Federico Masi

Personal information
- Date of birth: 10 October 1990 (age 35)
- Place of birth: Frascati, Italy
- Height: 1.90 m (6 ft 3 in)
- Position: Defender

Youth career
- 2005–2010: Fiorentina

Senior career*
- Years: Team / Apps / (Gls)
- 2008–2011: Fiorentina / 0 / (0)
- 2011–2014: Bari / 5 / (0)
- 2012–2013: → Venezia (loan) / 12 / (0)
- 2014: → Paganese (loan) / 7 / (0)
- 2015: Lupa Roma / 2 / (0)

International career^{‡}
- 2005–2006: Italy U-16 / 9 / (1)
- 2006–2007: Italy U-17 / 11 / (1)
- 2007–2008: Italy U-20 / 1 / (0)
- 2011–2012: Italy U-21 Serie B / 2 / (0)
- 2013, 2015: Italy Universiade / 7 / (1)

Medal record
Representing Italy
Summer Universiade
| Gold medal – first place | 2015 Gwangju |  |

= Federico Masi =

Italian footballer (born 1990)

Federico Masi (born 10 October 1990) is a former Italian professional footballer.

Masi can play as a right back or centre-back. He is a former Italy U-20 international.

==Biography==

===Fiorentina===
Born in Frascati, the Province of Rome, Lazio, Masi started his career at Atletico 2000 of Rome. In 2005, he joined Tuscany club Fiorentina, at first on loan. He was the member of Allievi U16–17 team for Allievi National League.

Masi wore no.44 which vacated by Seculin (2008–09), no.48 (2009–10) and no.39 vacated by Keirrison (2010–11) in the first team and named in squad "List B" of 2008–09 and 2009–10 UEFA Champions League. Masi made his professional and European debut on 10 December 2008, replacing Riccardo Montolivo in the last minute. Before the match, Viola certainly finished as the third and the opponent Steaua as the fourth.

Masi injured in his knee (anterior cruciate ligament) in May 2010.

He was an overage player for the Primavera under-20 team in 2010–11 season. That season he played 15 times in the youth league group stage, shared the role with Andrea Bagnai. Moreover, Michele Camporese who promoted to the first team, occasionally played the big match for the youth team, squeezing the opportunity of other players including Masi. Masi finished as the runner-up of 2011 Torneo di Viareggio. He played the final as a substitute of Alessio Fatticcioni. In March, he won Coppa Italia Primavera. He played both legs of the finals as centre-back, partnered with Camporese. However, Masi did not play in the playoffs round in the youth league, to comply with overage quota (instead one of the quotas given to Andrea Seculin) and gave chance to younger players.
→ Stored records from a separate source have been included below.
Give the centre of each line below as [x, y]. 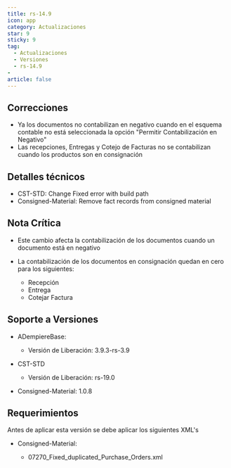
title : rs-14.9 [29, 14]
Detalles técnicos [46, 177]
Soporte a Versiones [53, 320]
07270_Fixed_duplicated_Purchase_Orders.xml [95, 457]
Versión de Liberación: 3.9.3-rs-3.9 [79, 350]
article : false [29, 79]
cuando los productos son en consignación [80, 155]
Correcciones [38, 107]
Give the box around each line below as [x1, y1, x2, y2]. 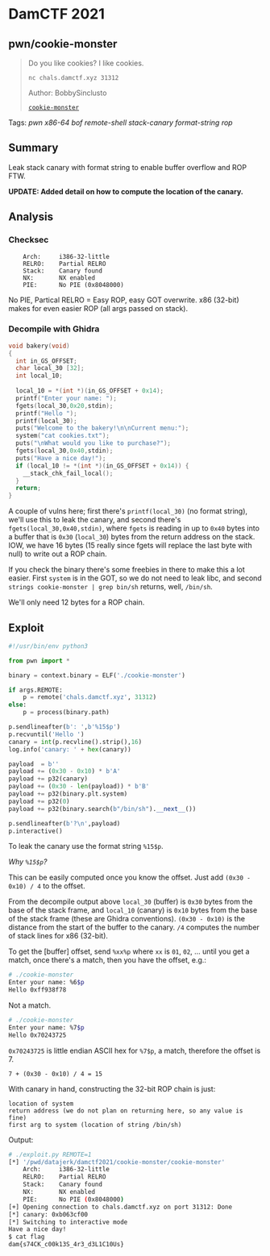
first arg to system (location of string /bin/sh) [8, 1121, 182, 1129]
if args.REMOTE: [8, 686, 63, 694]
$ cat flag [8, 1233, 45, 1241]
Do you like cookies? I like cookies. [27, 58, 144, 68]
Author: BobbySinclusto [27, 88, 107, 98]
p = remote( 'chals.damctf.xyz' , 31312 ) [23, 693, 157, 701]
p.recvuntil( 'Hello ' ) [8, 730, 85, 738]
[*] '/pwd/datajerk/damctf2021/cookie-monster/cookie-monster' [8, 1158, 226, 1166]
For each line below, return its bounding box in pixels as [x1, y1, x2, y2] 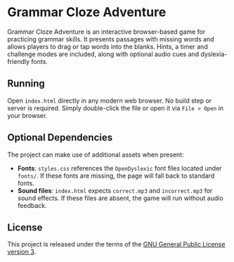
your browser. [7, 111, 48, 119]
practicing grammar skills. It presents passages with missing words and [7, 34, 214, 43]
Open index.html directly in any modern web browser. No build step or [7, 96, 212, 105]
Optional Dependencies [7, 131, 113, 144]
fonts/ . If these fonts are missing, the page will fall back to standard [17, 171, 215, 180]
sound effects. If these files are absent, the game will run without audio [17, 194, 223, 202]
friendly [7, 57, 30, 65]
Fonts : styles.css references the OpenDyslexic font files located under [17, 164, 223, 172]
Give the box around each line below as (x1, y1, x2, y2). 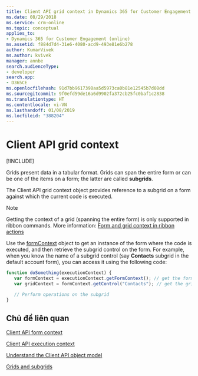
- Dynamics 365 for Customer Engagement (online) (6, 36, 131, 42)
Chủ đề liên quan (6, 313, 70, 323)
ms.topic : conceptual (6, 25, 60, 31)
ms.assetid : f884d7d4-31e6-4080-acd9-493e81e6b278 (6, 42, 133, 48)
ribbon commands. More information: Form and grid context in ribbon (6, 222, 175, 229)
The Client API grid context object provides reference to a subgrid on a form (6, 187, 191, 194)
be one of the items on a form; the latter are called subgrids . (6, 175, 153, 183)
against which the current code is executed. (6, 193, 113, 200)
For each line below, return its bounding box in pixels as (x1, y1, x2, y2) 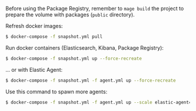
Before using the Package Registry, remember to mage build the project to (5, 5, 184, 12)
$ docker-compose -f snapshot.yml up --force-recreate (5, 56, 142, 61)
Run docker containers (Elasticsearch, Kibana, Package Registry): (5, 44, 164, 51)
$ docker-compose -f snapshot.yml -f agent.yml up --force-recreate (5, 77, 176, 84)
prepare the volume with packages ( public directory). (5, 11, 135, 18)
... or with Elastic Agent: (5, 66, 63, 73)
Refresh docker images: (5, 23, 63, 29)
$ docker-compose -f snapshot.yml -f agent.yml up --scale (5, 99, 153, 105)
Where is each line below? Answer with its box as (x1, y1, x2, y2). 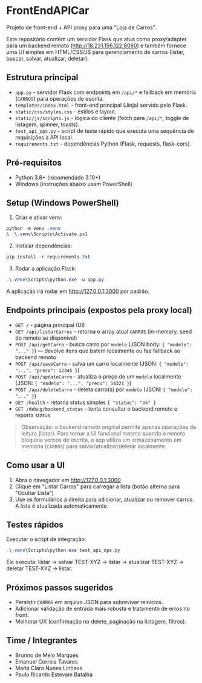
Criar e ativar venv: (15, 214, 63, 221)
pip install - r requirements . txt (6, 254, 91, 260)
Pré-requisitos (6, 158, 62, 168)
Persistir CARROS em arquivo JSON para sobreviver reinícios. (15, 599, 163, 605)
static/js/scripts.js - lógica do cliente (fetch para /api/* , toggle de (15, 114, 189, 121)
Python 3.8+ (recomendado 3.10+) (15, 173, 101, 181)
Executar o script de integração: (6, 536, 86, 543)
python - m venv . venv (6, 226, 61, 232)
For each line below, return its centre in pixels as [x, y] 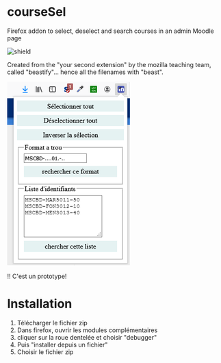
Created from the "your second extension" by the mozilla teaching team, [109, 64]
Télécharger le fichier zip [52, 323]
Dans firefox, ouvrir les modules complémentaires [87, 330]
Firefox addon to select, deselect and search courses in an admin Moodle [110, 31]
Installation [40, 304]
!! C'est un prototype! [37, 276]
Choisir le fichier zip [45, 352]
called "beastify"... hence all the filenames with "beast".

Masi also played once in 2010–11 Coppa Italia.

===Bari===
In July 2011 he left for Serie B club Bari in co-ownership deal for a peppercorn of €500. He made his Serie B debut in the first round, as a starting right-back. On 23 June 2012 he is purchased entirely by Bari.

===Lupa Roma===
On 15 January 2015 he was signed by Lupa Roma.

==International career==
Masi capped for Azzurrini since under-16 level. He received his first call-up to 2005 Torneo Giovanile di Natale In December. Masi also selected to Lazio region U15 representative team in 2005.

He finished as the runner-up of a youth tournament in Montaigu, Vendée, France. He only started once in 2007 UEFA European Under-17 Football Championship qualification. However, in the elite round he started all three games. The team was eliminated by Ukraine in the third game.

He received call-up to U-18 training camp in 2007.

Masi was promoted to U-20 team directly in August 2008, a feeder team of U21, for 2008–09 Four Nations Tournament. However, he did not enter the squad for 2009 UEFA European Under-19 Football Championship qualification in Moldova. He also received another U-20 call-up in December 2009 and again in May 2010, both for 2009–10 Four Nations Tournament. After the injury, he returned to the feeder team of U-21 in March 2011, for 2010–11 Four Nations Tournament, but again did not play.

In 2011–12 season, Masi was too old for U-20 team. Instead, he received a call-up from Italy under-21 Serie B representative team, winning Serbian First League selection. He also played the next match against Russian First League Selection .

Masi was part of Italy squad at 2013 and 2015 Summer Universiade (which he played the first and last match).